• _Work item_:
Within the records that follow, restate exactly the lines from the line with "pixels as [x1, y1, x2, y2]" down to the line with "percentage of higher", including both. Omit the pictures.

(Extracted records)
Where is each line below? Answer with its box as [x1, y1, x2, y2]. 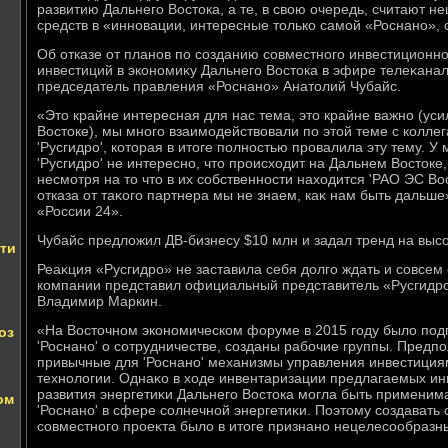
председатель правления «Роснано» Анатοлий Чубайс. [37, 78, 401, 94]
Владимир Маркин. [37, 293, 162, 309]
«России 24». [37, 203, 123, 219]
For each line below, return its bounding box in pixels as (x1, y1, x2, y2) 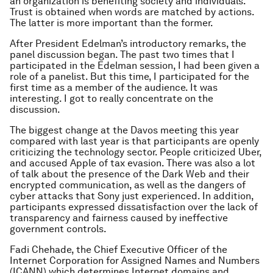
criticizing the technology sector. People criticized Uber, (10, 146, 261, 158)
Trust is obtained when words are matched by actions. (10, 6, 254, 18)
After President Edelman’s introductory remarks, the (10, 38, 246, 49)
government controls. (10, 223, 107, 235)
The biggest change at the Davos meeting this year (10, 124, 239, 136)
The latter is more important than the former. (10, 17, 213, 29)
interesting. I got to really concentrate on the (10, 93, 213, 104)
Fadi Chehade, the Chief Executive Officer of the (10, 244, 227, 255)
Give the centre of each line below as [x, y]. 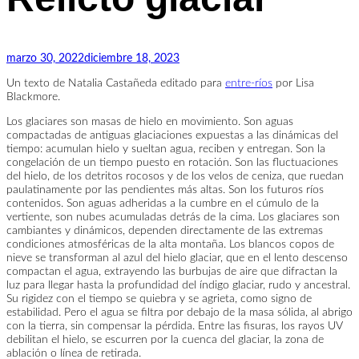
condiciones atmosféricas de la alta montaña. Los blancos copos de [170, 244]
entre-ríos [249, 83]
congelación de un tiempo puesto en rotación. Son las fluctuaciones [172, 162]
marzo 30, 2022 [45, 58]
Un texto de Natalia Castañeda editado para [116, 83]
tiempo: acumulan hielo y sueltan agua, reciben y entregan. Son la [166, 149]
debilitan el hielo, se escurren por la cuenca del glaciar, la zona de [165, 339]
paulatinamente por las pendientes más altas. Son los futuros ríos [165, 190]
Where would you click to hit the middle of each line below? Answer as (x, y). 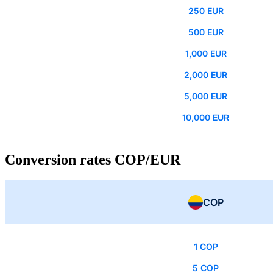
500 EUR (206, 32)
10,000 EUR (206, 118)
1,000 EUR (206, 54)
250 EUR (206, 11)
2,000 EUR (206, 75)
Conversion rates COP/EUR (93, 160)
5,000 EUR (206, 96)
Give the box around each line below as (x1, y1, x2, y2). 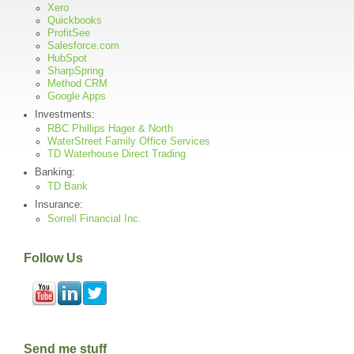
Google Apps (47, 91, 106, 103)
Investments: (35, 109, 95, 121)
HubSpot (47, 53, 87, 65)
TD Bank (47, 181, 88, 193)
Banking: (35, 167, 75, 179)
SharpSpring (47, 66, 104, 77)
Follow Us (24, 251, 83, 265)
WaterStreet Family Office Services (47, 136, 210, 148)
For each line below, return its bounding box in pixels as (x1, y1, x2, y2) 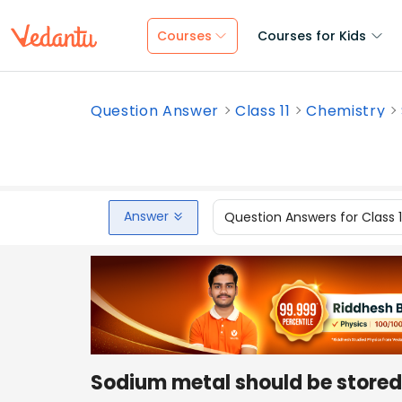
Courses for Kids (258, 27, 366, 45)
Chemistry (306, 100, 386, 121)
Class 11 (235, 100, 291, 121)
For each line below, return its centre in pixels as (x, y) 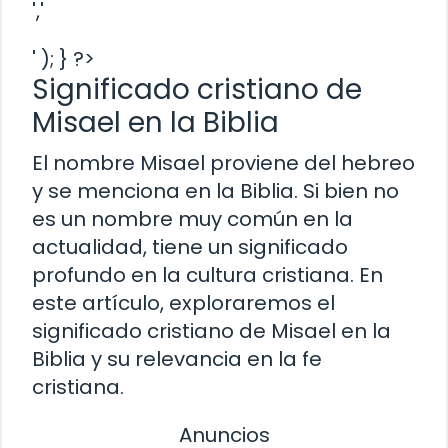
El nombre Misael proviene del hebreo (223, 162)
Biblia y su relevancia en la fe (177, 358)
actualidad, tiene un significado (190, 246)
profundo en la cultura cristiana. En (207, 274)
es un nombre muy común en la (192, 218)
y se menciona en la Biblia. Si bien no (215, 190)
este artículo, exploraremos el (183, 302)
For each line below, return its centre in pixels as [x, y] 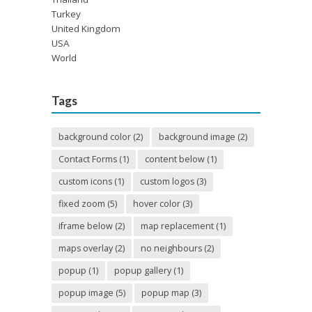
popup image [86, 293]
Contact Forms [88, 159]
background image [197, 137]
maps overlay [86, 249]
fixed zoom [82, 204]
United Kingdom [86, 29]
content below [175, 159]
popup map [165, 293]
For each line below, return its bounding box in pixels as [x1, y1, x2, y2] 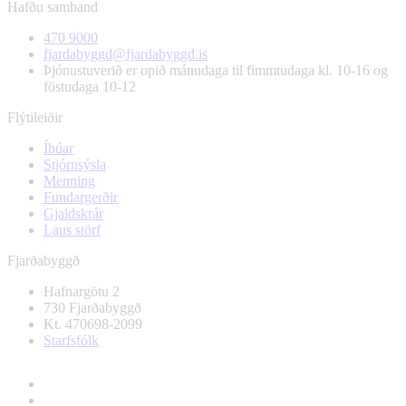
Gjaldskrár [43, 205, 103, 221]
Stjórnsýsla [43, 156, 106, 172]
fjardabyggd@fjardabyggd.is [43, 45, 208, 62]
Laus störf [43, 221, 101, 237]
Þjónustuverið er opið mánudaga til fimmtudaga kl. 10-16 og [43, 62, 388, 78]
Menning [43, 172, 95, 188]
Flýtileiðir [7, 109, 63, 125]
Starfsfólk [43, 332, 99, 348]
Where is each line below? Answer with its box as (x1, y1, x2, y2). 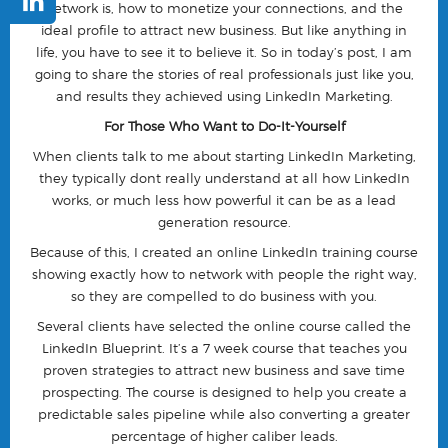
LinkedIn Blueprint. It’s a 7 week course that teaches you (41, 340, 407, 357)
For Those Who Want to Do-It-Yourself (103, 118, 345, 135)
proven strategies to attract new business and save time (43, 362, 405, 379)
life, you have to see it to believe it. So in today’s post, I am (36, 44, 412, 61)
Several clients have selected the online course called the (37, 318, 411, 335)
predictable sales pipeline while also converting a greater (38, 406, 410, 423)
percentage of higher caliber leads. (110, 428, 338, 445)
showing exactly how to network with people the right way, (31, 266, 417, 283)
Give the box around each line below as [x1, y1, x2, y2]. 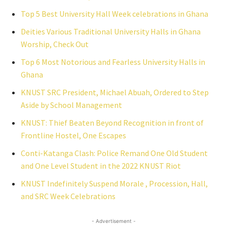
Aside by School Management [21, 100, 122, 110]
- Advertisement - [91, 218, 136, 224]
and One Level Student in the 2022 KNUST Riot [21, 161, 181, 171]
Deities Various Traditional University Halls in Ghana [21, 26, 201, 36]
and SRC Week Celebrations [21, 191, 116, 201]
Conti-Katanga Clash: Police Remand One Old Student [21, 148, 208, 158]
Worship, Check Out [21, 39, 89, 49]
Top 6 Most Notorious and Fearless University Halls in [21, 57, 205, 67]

• _Solution to the exercise_:
For each line below, return its bounding box in pixels as [x1, y1, x2, y2] 
Gjaldskrár [43, 205, 103, 221]
Stjórnsýsla [43, 156, 106, 172]
fjardabyggd@fjardabyggd.is [43, 45, 208, 62]
Laus störf [43, 221, 101, 237]
Þjónustuverið er opið mánudaga til fimmtudaga kl. 10-16 og [43, 62, 388, 78]
Menning [43, 172, 95, 188]
Flýtileiðir [7, 109, 63, 125]
Starfsfólk [43, 332, 99, 348]
Where is each line below? Answer with its box as (x1, y1, x2, y2). 
LinkedIn Blueprint. It’s a 7 week course that teaches you (41, 340, 407, 357)
For Those Who Want to Do-It-Yourself (103, 118, 345, 135)
proven strategies to attract new business and save time (43, 362, 405, 379)
life, you have to see it to believe it. So in today’s post, I am (36, 44, 412, 61)
Several clients have selected the online course called the (37, 318, 411, 335)
predictable sales pipeline while also converting a greater (38, 406, 410, 423)
percentage of higher caliber leads. (110, 428, 338, 445)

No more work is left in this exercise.